| Exercise |
Below are some records. Print exactly the lines between the one holding "world that we" and the one holding "casualties against US", inclusive, and nothing else.

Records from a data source
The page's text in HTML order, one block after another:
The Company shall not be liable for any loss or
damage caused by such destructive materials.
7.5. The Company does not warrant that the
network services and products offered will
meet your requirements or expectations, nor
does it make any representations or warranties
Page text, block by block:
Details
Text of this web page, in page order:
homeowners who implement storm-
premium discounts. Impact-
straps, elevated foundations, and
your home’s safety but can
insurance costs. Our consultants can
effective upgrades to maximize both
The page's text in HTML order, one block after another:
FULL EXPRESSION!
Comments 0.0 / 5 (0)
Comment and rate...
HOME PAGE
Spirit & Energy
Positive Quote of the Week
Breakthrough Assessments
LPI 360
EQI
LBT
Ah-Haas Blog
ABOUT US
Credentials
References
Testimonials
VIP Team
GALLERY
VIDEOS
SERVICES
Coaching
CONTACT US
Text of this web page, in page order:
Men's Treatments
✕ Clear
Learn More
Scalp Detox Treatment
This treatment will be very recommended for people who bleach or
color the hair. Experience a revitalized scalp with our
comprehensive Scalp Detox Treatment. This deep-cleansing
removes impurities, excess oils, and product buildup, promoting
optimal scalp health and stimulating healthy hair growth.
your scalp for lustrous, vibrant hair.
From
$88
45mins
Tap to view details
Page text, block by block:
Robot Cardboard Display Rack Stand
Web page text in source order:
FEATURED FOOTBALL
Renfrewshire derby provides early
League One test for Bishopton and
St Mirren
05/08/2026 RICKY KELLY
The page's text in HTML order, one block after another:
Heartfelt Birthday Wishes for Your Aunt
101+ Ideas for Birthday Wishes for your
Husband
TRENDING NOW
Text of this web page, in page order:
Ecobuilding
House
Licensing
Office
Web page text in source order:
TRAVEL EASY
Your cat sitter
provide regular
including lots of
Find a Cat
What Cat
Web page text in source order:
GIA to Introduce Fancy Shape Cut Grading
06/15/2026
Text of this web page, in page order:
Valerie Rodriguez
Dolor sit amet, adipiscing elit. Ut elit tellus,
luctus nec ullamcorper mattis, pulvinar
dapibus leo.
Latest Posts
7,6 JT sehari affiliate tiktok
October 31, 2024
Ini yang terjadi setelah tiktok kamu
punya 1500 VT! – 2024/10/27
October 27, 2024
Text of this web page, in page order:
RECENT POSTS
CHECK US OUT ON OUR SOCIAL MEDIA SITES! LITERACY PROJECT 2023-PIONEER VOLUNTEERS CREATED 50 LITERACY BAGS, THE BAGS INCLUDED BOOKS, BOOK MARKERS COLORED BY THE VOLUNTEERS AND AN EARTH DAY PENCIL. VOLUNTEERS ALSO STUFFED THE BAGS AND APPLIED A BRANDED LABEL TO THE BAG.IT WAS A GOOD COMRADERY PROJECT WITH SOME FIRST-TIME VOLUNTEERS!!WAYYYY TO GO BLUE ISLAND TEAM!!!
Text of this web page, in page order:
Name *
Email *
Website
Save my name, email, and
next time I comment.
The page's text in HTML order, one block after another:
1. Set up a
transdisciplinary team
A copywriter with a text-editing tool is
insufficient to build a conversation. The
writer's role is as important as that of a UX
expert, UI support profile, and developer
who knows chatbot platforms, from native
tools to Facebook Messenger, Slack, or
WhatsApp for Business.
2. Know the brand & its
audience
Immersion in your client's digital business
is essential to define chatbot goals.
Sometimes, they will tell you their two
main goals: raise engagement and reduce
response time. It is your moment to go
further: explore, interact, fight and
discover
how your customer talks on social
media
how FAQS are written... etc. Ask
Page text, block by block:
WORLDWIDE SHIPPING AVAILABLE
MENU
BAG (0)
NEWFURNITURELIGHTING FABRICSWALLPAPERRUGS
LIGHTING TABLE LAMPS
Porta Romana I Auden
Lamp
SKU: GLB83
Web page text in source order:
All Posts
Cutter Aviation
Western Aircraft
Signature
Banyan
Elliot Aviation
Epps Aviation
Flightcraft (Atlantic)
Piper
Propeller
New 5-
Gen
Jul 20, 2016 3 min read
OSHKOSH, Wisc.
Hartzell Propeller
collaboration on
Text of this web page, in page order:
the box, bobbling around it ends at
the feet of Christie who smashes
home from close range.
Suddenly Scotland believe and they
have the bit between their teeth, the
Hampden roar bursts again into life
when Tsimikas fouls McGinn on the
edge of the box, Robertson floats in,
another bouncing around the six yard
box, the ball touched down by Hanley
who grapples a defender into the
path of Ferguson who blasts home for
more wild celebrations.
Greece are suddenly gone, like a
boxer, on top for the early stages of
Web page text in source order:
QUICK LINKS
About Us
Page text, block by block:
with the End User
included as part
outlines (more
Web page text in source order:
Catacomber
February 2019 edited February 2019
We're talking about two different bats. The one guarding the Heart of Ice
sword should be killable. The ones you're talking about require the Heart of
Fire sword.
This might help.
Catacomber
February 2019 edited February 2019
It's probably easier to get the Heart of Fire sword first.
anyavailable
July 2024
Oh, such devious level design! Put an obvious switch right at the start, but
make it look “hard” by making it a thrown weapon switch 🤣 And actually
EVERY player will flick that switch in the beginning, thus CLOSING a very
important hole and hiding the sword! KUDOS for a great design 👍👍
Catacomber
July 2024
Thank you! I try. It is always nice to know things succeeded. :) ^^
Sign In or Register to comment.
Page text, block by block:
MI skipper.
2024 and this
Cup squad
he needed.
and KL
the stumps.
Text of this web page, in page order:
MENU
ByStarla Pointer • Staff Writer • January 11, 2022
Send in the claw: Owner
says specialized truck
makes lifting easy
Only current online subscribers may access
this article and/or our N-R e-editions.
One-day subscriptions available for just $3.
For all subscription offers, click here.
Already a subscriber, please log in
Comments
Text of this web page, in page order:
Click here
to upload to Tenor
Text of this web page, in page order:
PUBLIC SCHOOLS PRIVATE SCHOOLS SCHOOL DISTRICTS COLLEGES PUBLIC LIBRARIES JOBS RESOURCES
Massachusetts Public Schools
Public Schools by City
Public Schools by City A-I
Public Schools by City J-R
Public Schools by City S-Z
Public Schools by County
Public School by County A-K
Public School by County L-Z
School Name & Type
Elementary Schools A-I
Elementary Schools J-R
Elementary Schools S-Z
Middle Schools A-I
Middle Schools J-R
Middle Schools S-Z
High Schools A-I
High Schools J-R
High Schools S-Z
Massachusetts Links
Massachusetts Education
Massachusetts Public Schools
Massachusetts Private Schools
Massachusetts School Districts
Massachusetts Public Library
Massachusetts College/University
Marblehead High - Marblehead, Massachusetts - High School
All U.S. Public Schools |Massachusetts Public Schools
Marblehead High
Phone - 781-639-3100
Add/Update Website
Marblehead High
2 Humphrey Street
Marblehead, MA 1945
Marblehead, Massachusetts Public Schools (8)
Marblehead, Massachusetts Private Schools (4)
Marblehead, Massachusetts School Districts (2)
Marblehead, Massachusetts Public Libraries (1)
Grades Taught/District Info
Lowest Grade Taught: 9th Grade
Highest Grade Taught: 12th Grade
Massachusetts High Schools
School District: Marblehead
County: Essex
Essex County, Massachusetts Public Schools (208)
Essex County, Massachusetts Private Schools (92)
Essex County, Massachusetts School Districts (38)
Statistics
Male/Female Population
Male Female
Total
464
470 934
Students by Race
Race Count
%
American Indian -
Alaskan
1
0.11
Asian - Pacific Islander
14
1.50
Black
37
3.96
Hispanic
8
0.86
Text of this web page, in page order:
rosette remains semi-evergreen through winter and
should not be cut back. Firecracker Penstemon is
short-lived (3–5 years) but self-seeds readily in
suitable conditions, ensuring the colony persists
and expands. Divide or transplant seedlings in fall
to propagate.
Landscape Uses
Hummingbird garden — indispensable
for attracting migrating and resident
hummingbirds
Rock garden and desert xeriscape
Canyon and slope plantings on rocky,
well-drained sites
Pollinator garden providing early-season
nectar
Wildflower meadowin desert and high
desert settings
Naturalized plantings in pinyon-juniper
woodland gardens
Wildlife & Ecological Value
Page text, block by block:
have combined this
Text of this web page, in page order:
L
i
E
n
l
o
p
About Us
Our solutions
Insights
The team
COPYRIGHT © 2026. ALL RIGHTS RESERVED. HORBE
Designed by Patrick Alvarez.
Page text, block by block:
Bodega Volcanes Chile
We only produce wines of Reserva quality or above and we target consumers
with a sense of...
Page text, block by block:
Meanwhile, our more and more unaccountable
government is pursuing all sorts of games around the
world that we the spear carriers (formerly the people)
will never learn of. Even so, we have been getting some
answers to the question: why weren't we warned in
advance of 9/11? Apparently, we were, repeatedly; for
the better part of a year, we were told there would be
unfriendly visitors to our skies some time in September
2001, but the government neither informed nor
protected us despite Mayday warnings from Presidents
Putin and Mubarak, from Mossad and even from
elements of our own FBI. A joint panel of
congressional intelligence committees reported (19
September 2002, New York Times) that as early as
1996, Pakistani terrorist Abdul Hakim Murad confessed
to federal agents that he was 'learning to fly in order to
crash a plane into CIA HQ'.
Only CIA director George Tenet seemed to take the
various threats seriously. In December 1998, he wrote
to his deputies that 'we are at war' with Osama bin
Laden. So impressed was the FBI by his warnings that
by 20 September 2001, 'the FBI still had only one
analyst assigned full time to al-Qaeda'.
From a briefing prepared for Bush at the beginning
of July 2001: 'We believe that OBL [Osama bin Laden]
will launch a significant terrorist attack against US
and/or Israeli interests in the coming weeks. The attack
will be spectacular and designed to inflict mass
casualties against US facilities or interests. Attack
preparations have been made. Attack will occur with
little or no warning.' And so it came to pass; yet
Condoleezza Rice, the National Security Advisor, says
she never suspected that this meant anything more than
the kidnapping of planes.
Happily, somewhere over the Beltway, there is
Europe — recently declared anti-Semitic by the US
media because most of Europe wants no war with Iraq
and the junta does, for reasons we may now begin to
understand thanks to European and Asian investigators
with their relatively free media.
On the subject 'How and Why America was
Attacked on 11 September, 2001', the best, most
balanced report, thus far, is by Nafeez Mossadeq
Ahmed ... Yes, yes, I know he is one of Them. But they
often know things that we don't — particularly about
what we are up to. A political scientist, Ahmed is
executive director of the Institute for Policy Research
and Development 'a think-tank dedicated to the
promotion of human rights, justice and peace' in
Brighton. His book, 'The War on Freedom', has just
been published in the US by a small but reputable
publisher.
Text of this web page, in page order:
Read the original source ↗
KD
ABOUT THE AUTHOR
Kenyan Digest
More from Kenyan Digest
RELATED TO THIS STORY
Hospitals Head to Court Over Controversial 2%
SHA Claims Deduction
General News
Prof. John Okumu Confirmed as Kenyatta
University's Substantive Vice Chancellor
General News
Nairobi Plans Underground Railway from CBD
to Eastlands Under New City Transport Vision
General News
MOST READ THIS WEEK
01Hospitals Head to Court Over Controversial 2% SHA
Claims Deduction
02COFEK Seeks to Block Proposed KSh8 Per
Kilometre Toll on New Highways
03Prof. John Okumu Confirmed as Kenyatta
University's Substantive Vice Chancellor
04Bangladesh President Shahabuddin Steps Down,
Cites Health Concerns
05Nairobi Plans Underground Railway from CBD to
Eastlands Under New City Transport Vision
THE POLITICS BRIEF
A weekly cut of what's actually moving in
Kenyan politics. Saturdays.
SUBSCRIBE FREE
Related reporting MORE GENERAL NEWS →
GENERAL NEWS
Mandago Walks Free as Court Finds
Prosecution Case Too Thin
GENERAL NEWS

| Output |
world that we the spear carriers (formerly the people)
will never learn of. Even so, we have been getting some
answers to the question: why weren't we warned in
advance of 9/11? Apparently, we were, repeatedly; for
the better part of a year, we were told there would be
unfriendly visitors to our skies some time in September
2001, but the government neither informed nor
protected us despite Mayday warnings from Presidents
Putin and Mubarak, from Mossad and even from
elements of our own FBI. A joint panel of
congressional intelligence committees reported (19
September 2002, New York Times) that as early as
1996, Pakistani terrorist Abdul Hakim Murad confessed
to federal agents that he was 'learning to fly in order to
crash a plane into CIA HQ'.
Only CIA director George Tenet seemed to take the
various threats seriously. In December 1998, he wrote
to his deputies that 'we are at war' with Osama bin
Laden. So impressed was the FBI by his warnings that
by 20 September 2001, 'the FBI still had only one
analyst assigned full time to al-Qaeda'.
From a briefing prepared for Bush at the beginning
of July 2001: 'We believe that OBL [Osama bin Laden]
will launch a significant terrorist attack against US
and/or Israeli interests in the coming weeks. The attack
will be spectacular and designed to inflict mass
casualties against US facilities or interests. Attack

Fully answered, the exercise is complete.